What does BUS wire mean?
Also if I'm going to get this atlas track if I use the pre made curves do I run wires to each piece or every 2-3 feet? 
Thanks Scott


----------



## xrunner (Jul 29, 2011)

ScottBly257 said:


> Ok so I only know how to run DC very simple does any ony have some photos of the underside of there track so I can get a better idea of what I'm getting into with DCC. Example wires soldered to track, power booster placement and so on. I've looked at the drawings of DCC but all I get is frustrated red and blue squiggly lines don't tell me S#*!


Looking at the underside of a layout with wires isn't going to mean much to you if you can't understand the schematics, it's just going to be a lot of wires that you won't be able to decipher.

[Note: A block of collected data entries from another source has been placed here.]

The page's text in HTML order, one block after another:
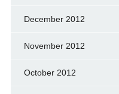
December 2012
November 2012
October 2012
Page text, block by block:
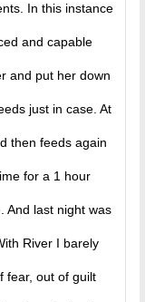
In this instance
and capable
and put her down
just in case. At
then feeds again
for a 1 hour
And last night was
River I barely
fear, out of guilt
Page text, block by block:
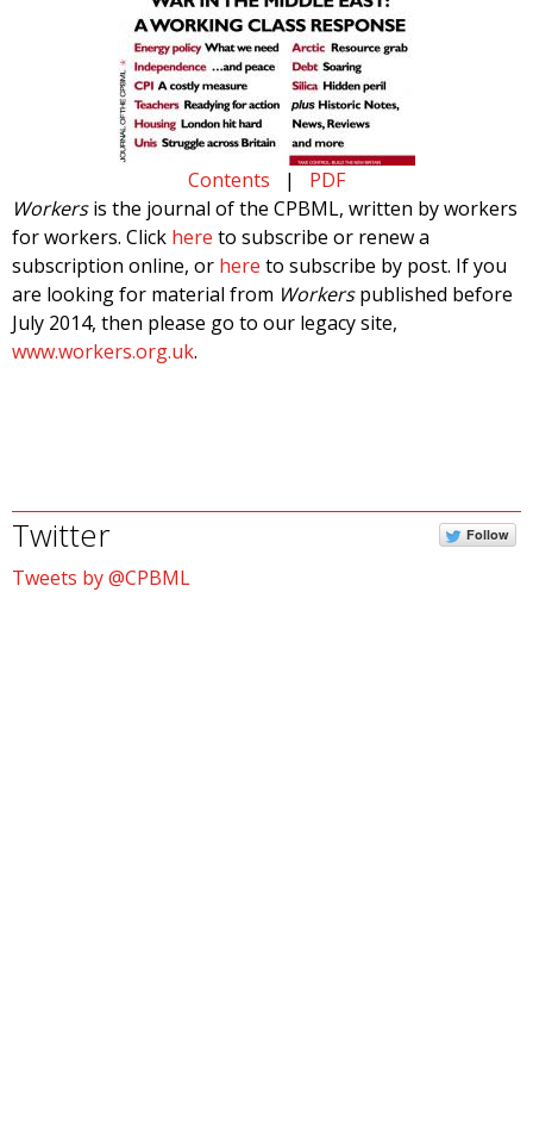
Contents | PDF
Workersis the journal of the CPBML, written by workers
for workers. Click here to subscribe or renew a
subscription online, or here to subscribe by post. If you
are looking for material from Workerspublished before
July 2014, then please go to our legacy site,
www.workers.org.uk.
Twitter Follow
Tweets by @CPBML
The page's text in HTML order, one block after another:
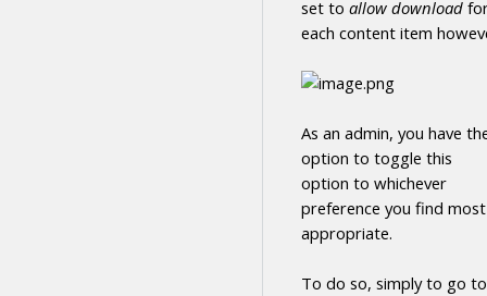
set to allow download
each content item
As an admin, you have
option to toggle this
option to whichever
preference you find most
appropriate.
To do so, simply to go
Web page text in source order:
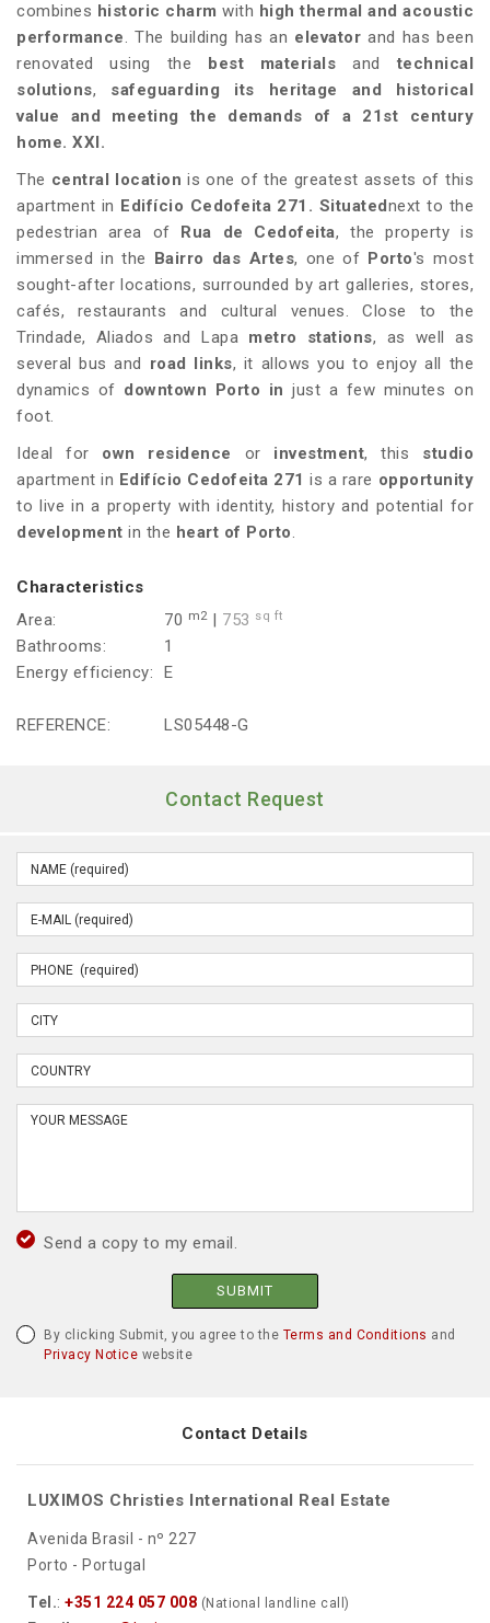
combines historic charm with high thermal and acoustic
performance. The building has an elevator and has been
renovated using the
best materials and technical
solutions, safeguarding its heritage and historical
value and meeting the demands of a 21st century
home. XXI.
The central location is one of the greatest assets of this
apartment in Edifício Cedofeita 271 . Situated next to the
pedestrian area of
Rua de Cedofeita, the property is
immersed in the
Bairro das Artes, one of Porto's most
sought-after locations, surrounded by art galleries, stores,
cafés, restaurants and cultural venues. Close to the
Trindade, Aliados and Lapa metro stations, as well as
several bus and road links, it allows you to enjoy all the
dynamics of downtown Porto in just a few minutes on
foot.
Ideal for own residence or investment, this studio
apartment in Edifício Cedofeita 271 is a rare opportunity
to live in a property with identity, history and potential for
development in the heart of Porto.
Characteristics
Area:
70 m2| 753 sq ft
Bathrooms:
1
Energy efficiency:
E
REFERENCE: LS05448-G
Contact Request
Send a copy to my email.
SUBMIT
By clicking Submit, you agree to the Terms and Conditions and
Privacy Notice website
Contact Details
LUXIMOS Christies International Real Estate
Avenida Brasil - nº 227
Porto - Portugal
Tel.: +351 224 057 008 (National landline call)

You really need to understand basic schematic wiring. I'll try to find a simple web page that explains it for beginning model railroaders.


----------



## kursplat (Dec 8, 2010)

http://dccwiki.com/Tutorial

plus a search here for DCC wiring or some such will yield threads with good info

good luck :thumbsup:


----------



## Big Ed (Jun 16, 2009)

ScottBly257 said:


> Ok so I only know how to run DC very simple does any ony have some photos of the underside of there track so I can get a better idea of what I'm getting into with DCC. Example wires soldered to track, power booster placement and so on. I've looked at the drawings of DCC but all I get is frustrated red and blue squiggly lines don't tell me S#*!
> What does BUS wire mean?
> Also if I'm going to get this atlas track if I use the pre made curves do I run wires to each piece or every 2-3 feet?
> Thanks Scott


DCC, I don't know much about,

A copy and paste for you,
What is a BUS? 
In the DCC system architecture, a BUS  is a subsystem that transfers data or power between DCC components. Unlike a point-to-point connection, a BUS  can logically connect several peripherals over the same set of wires. Each BUS  defines its set of connectors to physically plug devices, cards or cables together.  
 Early computer BUSes were literally parallel electrical BUSes  with multiple connections, but the term is now used for any physical arrangement that provides the same logical functionality as a parallel electrical BUS. 
On our DCC layout, we have a few different BUSes:
1. DCC Signal / Power BUS - this is what powers the track locomotives and sends the DCC signal to the decoders.
2. DCC Command BUS - the network of controllers that control the locos.
3. DCC Feedback BUS - a network of feedback modules that allow you to monitor the location of your locos.
4. DCC Booster BUS - a means to increase the power on your layout by connecting multiple power boosters.
Different DCC systems use different BUS architecture. The image below shows the XpressNET BUS and power feed architecture. LocoNET, used by Digitrax and Fleischmann DCC systems uses a different BUS that combines the Command BUS, Booster BUS and Feedback BUS.

Or, A bus line (leave out the DCC) for me means,
It is a main wire that you can hook into to connect other wire hook ups.
Say you have 50 lights to hook up, you run a bus line and hook up the 50 lights into it.


----------



## cv_acr (Oct 28, 2011)

Basic terminology:

A BUS wire is the main power conduit to supply power to an area.

A FEEDER is the wire that is attached directly to the rail to power it.

The feeder(s) connect to the main bus which connects to the power supply or distribution panel.

These terms apply to any layout wiring, standard DC or DCC.


----------